Smaller is better: Moving from LLMs to SLMs
Smaller is better: Moving from LLMs to SLMs
Smaller is better: Moving from LLMs to SLMs
Jan 1, 2026
Jayanth Krishnaprakash
n the early days of the AI boom (just 3 years back), the playbook was straightforward: if you wanted better results, you reached for a bigger model. Large Language Models (LLMs) were treated like all-knowing generalists capable of reasoning, coding, analyzing, summarizing, and chatting, all in one body. Bigger meant smarter, and smarter meant better.

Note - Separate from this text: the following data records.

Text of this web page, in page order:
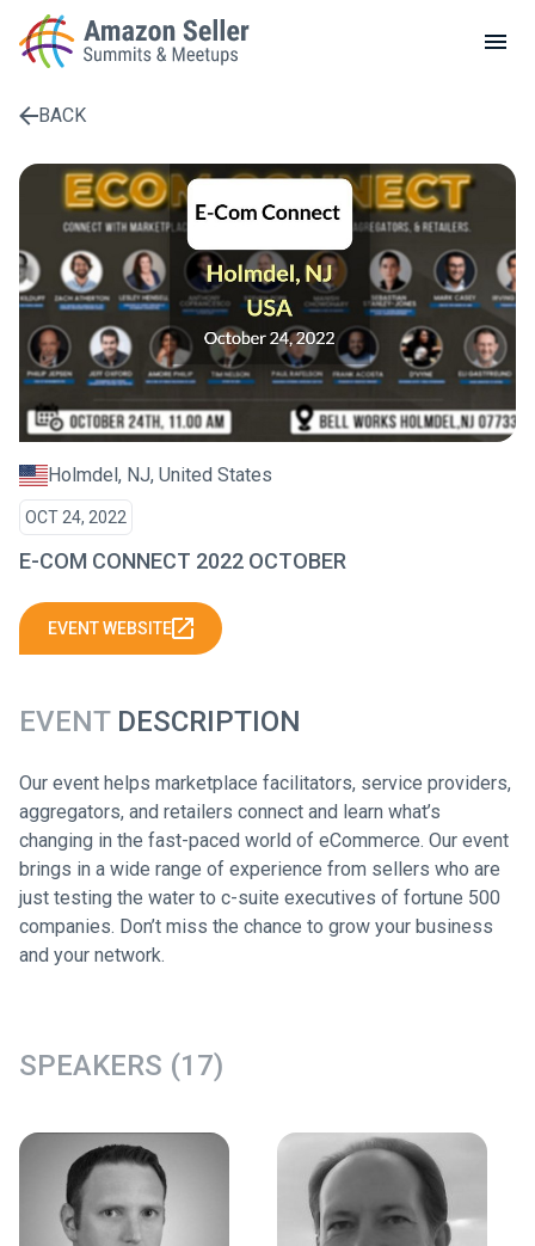
LOCAL MEETUPS
ABOUT
CONTACT
Enter a search term to find results
BACK
Holmdel, NJ, United States
OCT 24, 2022
E-COM CONNECT 2022 OCTOBER
EVENT WEBSITE
EVENTDESCRIPTION
Our event helps marketplace facilitators, service providers,
aggregators, and retailers connect and learn what’s
changing in the fast-paced world of eCommerce. Our event
brings in a wide range of experience from sellers who are
just testing the water to c-suite executives of fortune 500
companies. Don’t miss the chance to grow your business
and your network.
SPEAKERS (17)
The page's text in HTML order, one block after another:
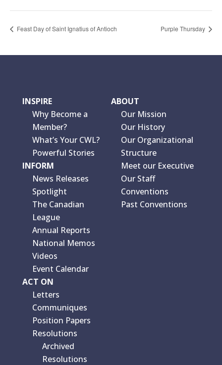
Feast Day of Saint Ignatius of Antioch Purple Thursday
INSPIRE
Why Become a
Member?
What’s Your CWL?
Powerful Stories
INFORM
News Releases
Spotlight
The Canadian
League
Annual Reports
National Memos
Videos
Event Calendar
ACT ON
Letters
Communiques
Position Papers
Resolutions
Archived
Resolutions
ABOUT
Our Mission
Our History
Our Organizational
Structure
Meet our Executive
Our Staff
Conventions
Past Conventions
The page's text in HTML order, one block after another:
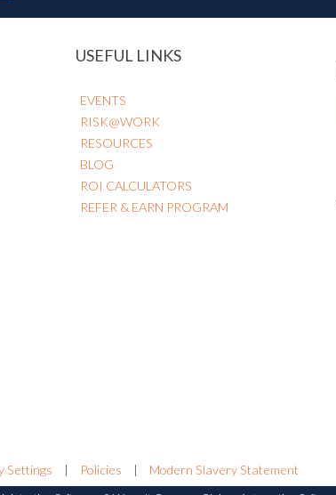
USEFUL LINKS
EVENTS
RISK@WORK
RESOURCES
BLOG
ROI CALCULATORS
REFER & EARN PROGRAM
Settings | Policies |
Modern Slavery Statement
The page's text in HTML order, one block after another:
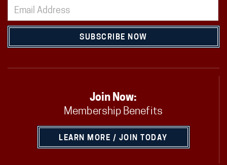
SUBSCRIBE NOW
Join Now:
Membership Benefits
LEARN MORE / JOIN TODAY
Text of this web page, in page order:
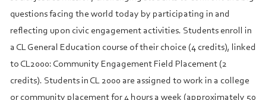
questions facing the world today by participating in and
reflecting upon civic engagement activities. Students enroll in
a CL General Education course of their choice (4 credits), linked
to CL2000: Community Engagement Field Placement (2
credits). Students in CL 2000 are assigned to work in a college
or community placement for 4 hours a week (approximately 50
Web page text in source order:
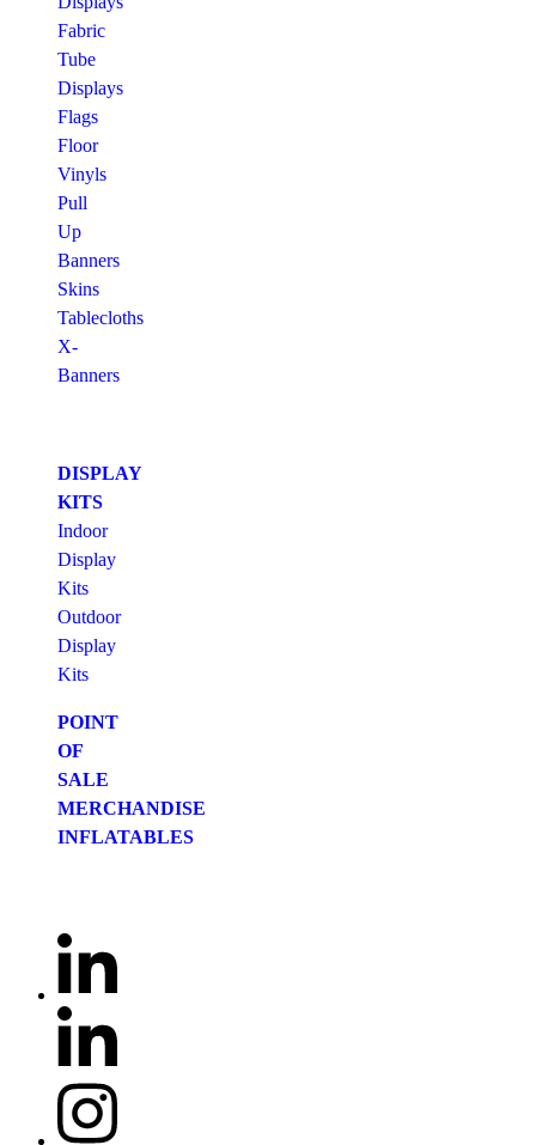
Fabric
Tube
Displays
Flags
Floor
Vinyls
Pull
Up
Banners
Skins
Tablecloths
X-
Banners
DISPLAY
KITS
Indoor
Display
Kits
Outdoor
Display
Kits
POINT
OF
SALE
MERCHANDISE
INFLATABLES
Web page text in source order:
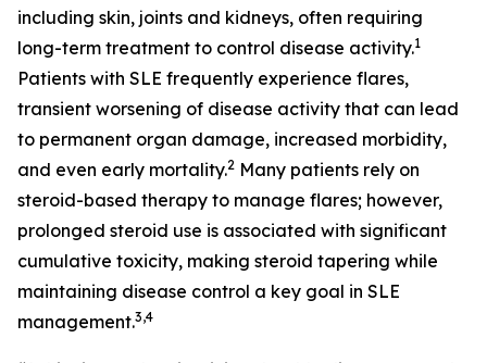
including skin, joints and kidneys, often requiring
long-term treatment to control disease activity.1
Patients with SLE frequently experience flares,
transient worsening of disease activity that can lead
to permanent organ damage, increased morbidity,
and even early mortality.2 Many patients rely on
steroid-based therapy to manage flares; however,
prolonged steroid use is associated with significant
cumulative toxicity, making steroid tapering while
maintaining disease control a key goal in SLE
management.3,4
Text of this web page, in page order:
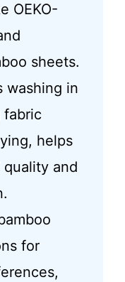
OEKO-
sheets.
washing in
fabric
helps
quality and
for
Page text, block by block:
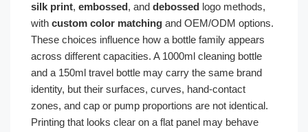
silk print, embossed, and debossed logo methods,
with custom color matching and OEM/ODM options.
These choices influence how a bottle family appears
across different capacities. A 1000ml cleaning bottle
and a 150ml travel bottle may carry the same brand
identity, but their surfaces, curves, hand-contact
zones, and cap or pump proportions are not identical.
Printing that looks clear on a flat panel may behave
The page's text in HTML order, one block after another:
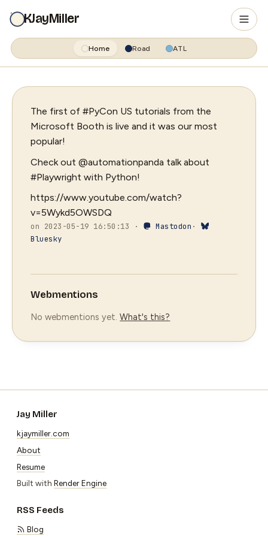
KJayMiller
Home Road ATL
The first of #PyCon US tutorials from the
Microsoft Booth is live and it was our most
popular!
Check out @automationpanda talk about
#Playwright with Python!
https://www.youtube.com/watch?
v=5Wykd5OWSDQ
on 2023-05-19 16:50:13 · Mastodon ·
Bluesky
Webmentions
No webmentions yet.What's this?
Jay Miller
kjaymiller.com
About
Resume
Built with Render Engine
RSS Feeds
Blog
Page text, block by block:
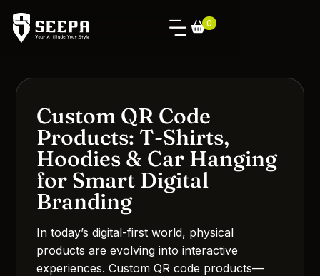
0
Custom QR Code
Products: T-Shirts,
Hoodies & Car Hanging
for Smart Digital
Branding
In today’s digital-first world, physical
products are evolving into interactive
experiences. Custom QR code products—
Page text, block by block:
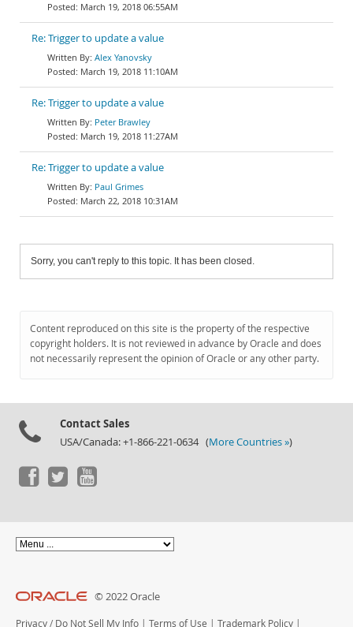
March 19, 2018 06:55AM
Re: Trigger to update a value
Alex Yanovsky
March 19, 2018 11:10AM
Re: Trigger to update a value
Peter Brawley
March 19, 2018 11:27AM
Re: Trigger to update a value
Paul Grimes
March 22, 2018 10:31AM
Sorry, you can't reply to this topic. It has been closed.
Content reproduced on this site is the property of the respective
copyright holders. It is not reviewed in advance by Oracle and does
not necessarily represent the opinion of Oracle or any other party.
Contact Sales
USA/Canada: +1-866-221-0634 (More Countries »)
© 2022 Oracle
Privacy / Do Not Sell My Info | Terms of Use | Trademark Policy |
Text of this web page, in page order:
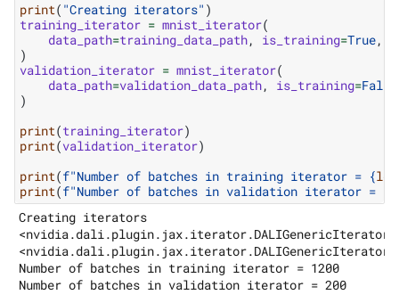
print( "Creating iterators" )
training_iterator = mnist_iterator(
data_path=training_data_path, is_training=True,
)
validation_iterator = mnist_iterator(
data_path=validation_data_path, is_training=False
)
print(training_iterator)
print(validation_iterator)
print(f"Number of batches in training iterator = {len
print(f"Number of batches in validation iterator =
Creating iterators
<nvidia.dali.plugin.jax.iterator.DALIGenericIterator
<nvidia.dali.plugin.jax.iterator.DALIGenericIterator
Number of batches in training iterator = 1200
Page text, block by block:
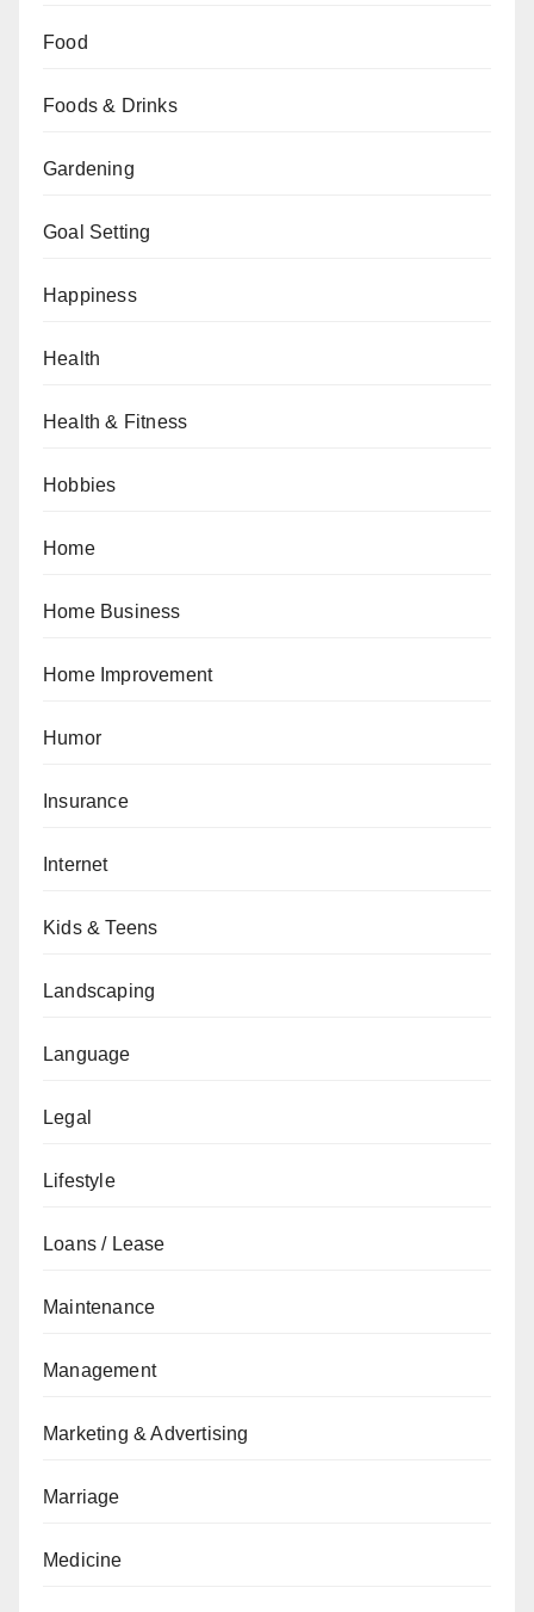
Food
Foods & Drinks
Gardening
Goal Setting
Happiness
Health
Health & Fitness
Hobbies
Home
Home Business
Home Improvement
Humor
Insurance
Internet
Kids & Teens
Landscaping
Language
Legal
Lifestyle
Loans / Lease
Maintenance
Management
Marketing & Advertising
Marriage
Medicine
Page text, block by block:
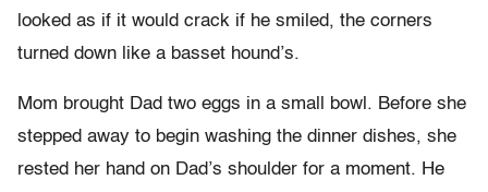
looked as if it would crack if he smiled, the corners
turned down like a basset hound’s.
Mom brought Dad two eggs in a small bowl. Before she
stepped away to begin washing the dinner dishes, she
rested her hand on Dad’s shoulder for a moment. He
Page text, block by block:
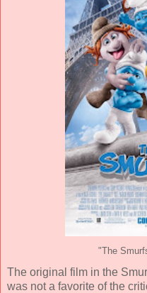
"The
The original film in the
was not a favorite of the
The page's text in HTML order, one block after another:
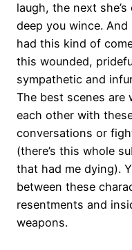
laugh, the next
deep you wince.
had this kind of
this wounded,
sympathetic and
The best scenes are
each other with
conversations or
(there’s this whole
that had me dying).
between these
resentments and
weapons.
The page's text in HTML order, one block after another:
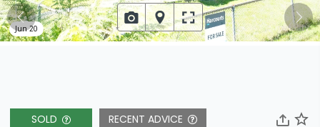
SOLD RECENT ADVICE
Jun 20
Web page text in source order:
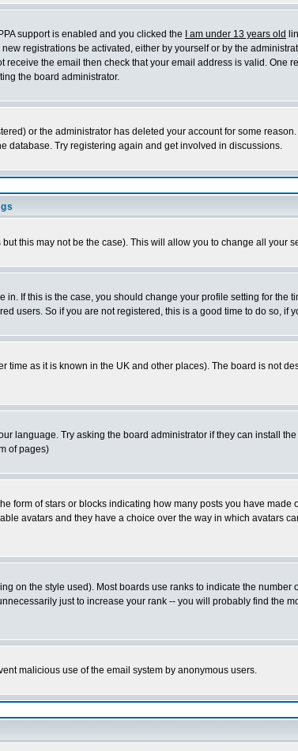
support is enabled and you clicked the
I am under 13 years old
registrations be activated, either by yourself or by the
the email then check that your email address is valid. One
the board administrator.
or the administrator has deleted your account for some
database. Try registering again and get involved in discussions.
this may not be the case). This will allow you to change all your
If this is the case, you should change your profile setting for the
users. So if you are not registered, this is a good time to do so, if
time as it is known in the UK and other places). The board is not
language. Try asking the board administrator if they can install
of pages)
of stars or blocks indicating how many posts you have made
avatars and they have a choice over the way in which avatars
on the style used). Most boards use ranks to indicate the number
just to increase your rank -- you will probably find the
malicious use of the email system by anonymous users.
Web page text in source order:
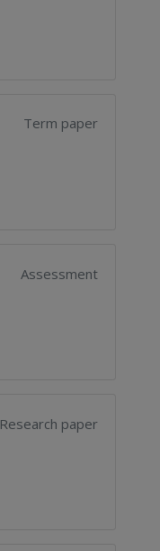
Term paper
Assessment
Research paper
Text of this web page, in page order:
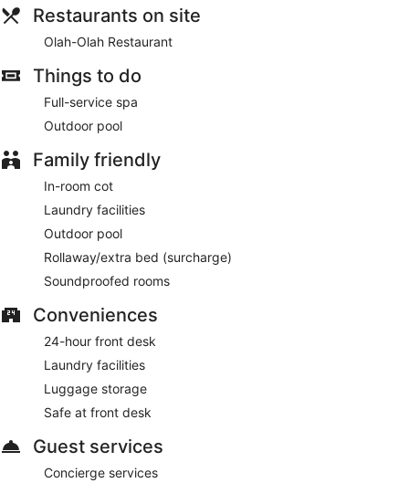
on a daily basis. Amenities available on request include an
iron/ironing board.
Services include body treatments and manicures and
including aromatherapy. The spa is open daily.
Restaurants on site
Olah-Olah Restaurant
Things to do
Full-service spa
Outdoor pool
Family friendly
In-room cot
Laundry facilities
Outdoor pool
Rollaway/extra bed (surcharge)
Soundproofed rooms
Conveniences
24-hour front desk
Laundry facilities
Luggage storage
Safe at front desk
Guest services
Concierge services
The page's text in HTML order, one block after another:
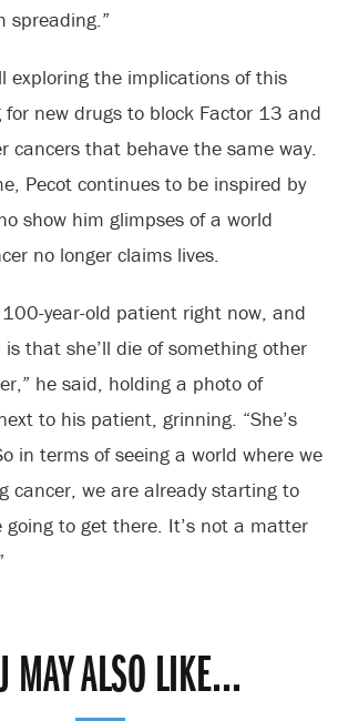
spreading.”
exploring the implications of this
new drugs to block Factor 13 and
cancers that behave the same way.
Pecot continues to be inspired by
show him glimpses of a world
no longer claims lives.
100-year-old patient right now, and
that she’ll die of something other
he said, holding a photo of
to his patient, grinning. “She’s
in terms of seeing a world where we
cancer, we are already starting to
going to get there. It’s not a matter
MAY ALSO LIKE...
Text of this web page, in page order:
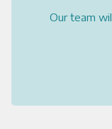
Our team
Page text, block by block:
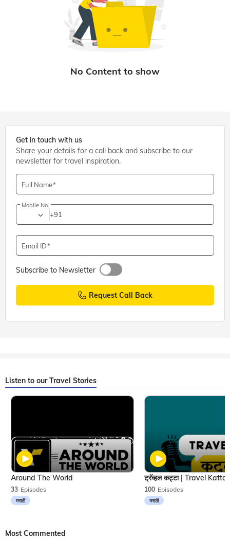
Get in touch with us
Share your details for a call back and subscribe to our
newsletter for travel inspiration.
Full Name
Mobile No.
+91
Email ID
Subscribe to Newsletter
Request Call Back
Listen to our Travel Stories
33 Episodes
मराठी
Around The World
100 Episodes
मराठी
Most Commented
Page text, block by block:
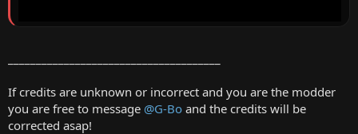
If credits are unknown or incorrect and you are the modder
you are free to message @G-Bo and the credits will be
corrected asap!
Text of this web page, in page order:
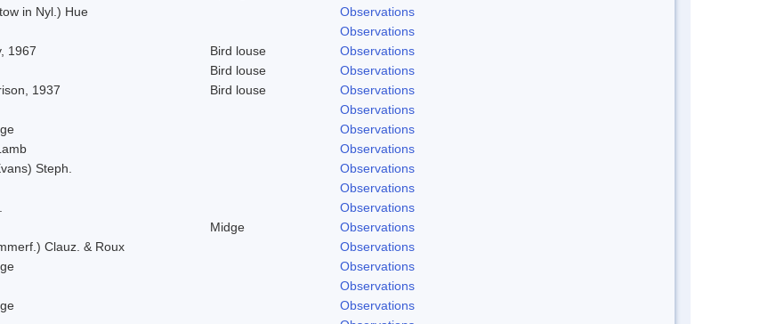
in Nyl.) Hue
Observations
Observations
1967 Bird louse
Observations
Bird louse
Observations
1937 Bird louse
Observations
Observations
Observations
Observations
Steph.
Observations
Observations
Observations
Midge
Observations
Clauz. & Roux
Observations
Observations
Observations
Observations
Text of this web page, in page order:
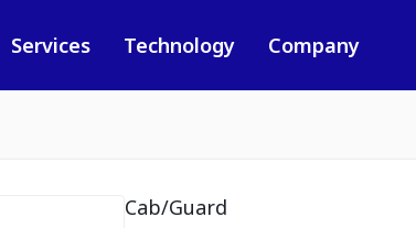
Services Technology Company
Cab/Guard
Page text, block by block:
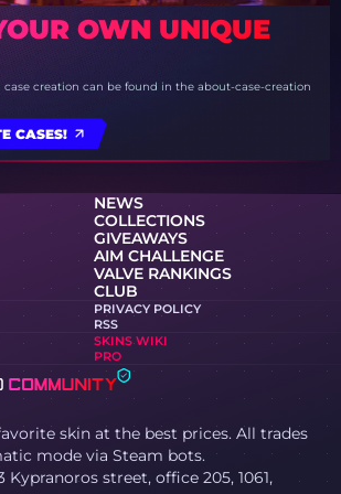
OWN UNIQUE
creation can be found in the about-case-creation
CASES!
NEWS
COLLECTIONS
GIVEAWAYS
AIM CHALLENGE
VALVE RANKINGS
CLUB
PRIVACY POLICY
RSS
SKINS WIKI
PRO
skin at the best prices. All trades
mode via Steam bots.
Kypranoros street, office 205, 1061,
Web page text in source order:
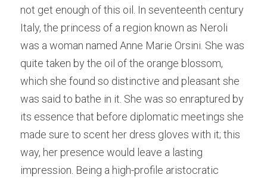
not get enough of this oil. In seventeenth century
Italy, the princess of a region known as Neroli
was a woman named Anne Marie Orsini. She was
quite taken by the oil of the orange blossom,
which she found so distinctive and pleasant she
was said to bathe in it. She was so enraptured by
its essence that before diplomatic meetings she
made sure to scent her dress gloves with it; this
way, her presence would leave a lasting
impression. Being a high-profile aristocratic
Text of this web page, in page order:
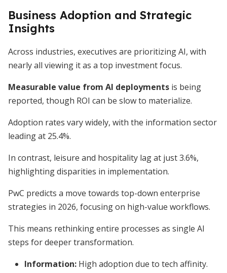
Business Adoption and Strategic
Insights
Across industries, executives are prioritizing AI, with
nearly all viewing it as a top investment focus.
Measurable value from AI deployments is being
reported, though ROI can be slow to materialize.
Adoption rates vary widely, with the information sector
leading at 25.4%.
In contrast, leisure and hospitality lag at just 3.6%,
highlighting disparities in implementation.
PwC predicts a move towards top-down enterprise
strategies in 2026, focusing on high-value workflows.
This means rethinking entire processes as single AI
steps for deeper transformation.
Information: High adoption due to tech affinity.
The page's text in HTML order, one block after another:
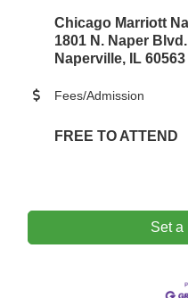
Chicago Marriott
1801 N. Naper Blvd.
Naperville, IL 60563
Fees/Admission
FREE TO ATTEND
Set a
Bottles Barrels &
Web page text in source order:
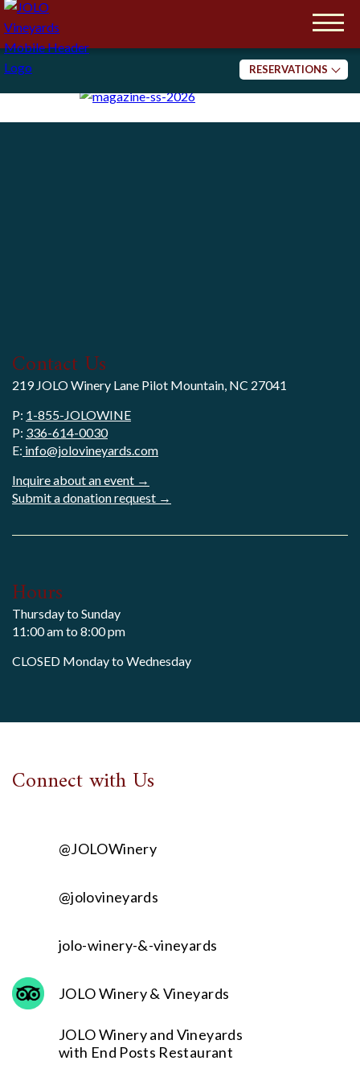
RESERVATIONS
Please note we are a 21+ establishment. Reservations are Required.
We are planning events now.
Check Back for Updates!
Contact Us
219 JOLO Winery Lane Pilot Mountain, NC 27041
P: 1-855-JOLOWINE
P: 336-614-0030
E: info@jolovineyards.com
Inquire about an event →
Submit a donation request →
Hours
Thursday to Sunday
11:00 am to 8:00 pm
CLOSED Monday to Wednesday
Connect with Us
@JOLOWinery
@jolovineyards
jolo-winery-&-vineyards
JOLO Winery & Vineyards
JOLO Winery and Vineyards
with End Posts Restaurant
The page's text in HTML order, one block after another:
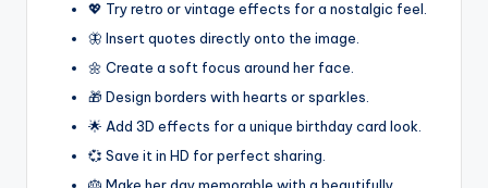
💖 Try retro or vintage effects for a nostalgic feel.
🦋 Insert quotes directly onto the image.
🌼 Create a soft focus around her face.
🎁 Design borders with hearts or sparkles.
🌟 Add 3D effects for a unique birthday card look.
💞 Save it in HD for perfect sharing.
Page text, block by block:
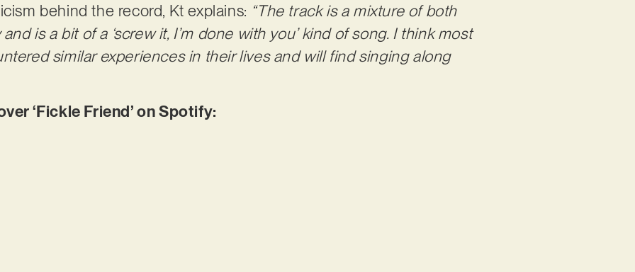
behind the record, Kt explains: “The track is a mixture of both
is a bit of a ‘screw it, I’m done with you’ kind of song. I think most
similar experiences in their lives and will find singing along
‘Fickle Friend’ on Spotify:

That logic is starting to break down. As we move from demos to production systems, it’s becoming clear that bigger is not always better. The future of agentic AI is not about ever-expanding generalists. It is about specialization at scale. This is the Specialist Revolution.
To put it simple, LLMs are teachers and SLMs are workers.
The Generalist Trap
Today, much of the industry is stuck in what can only be described as the Generalist Trap. We routinely deploy frontier models with billions of parameters to perform narrow, repetitive, and highly specific tasks like data extraction, classification, routing, validation. These models can do the job, but they are doing it inefficiently. Using an LLM for such tasks is like asking:
“Why employ a PhD in literature to do data entry?”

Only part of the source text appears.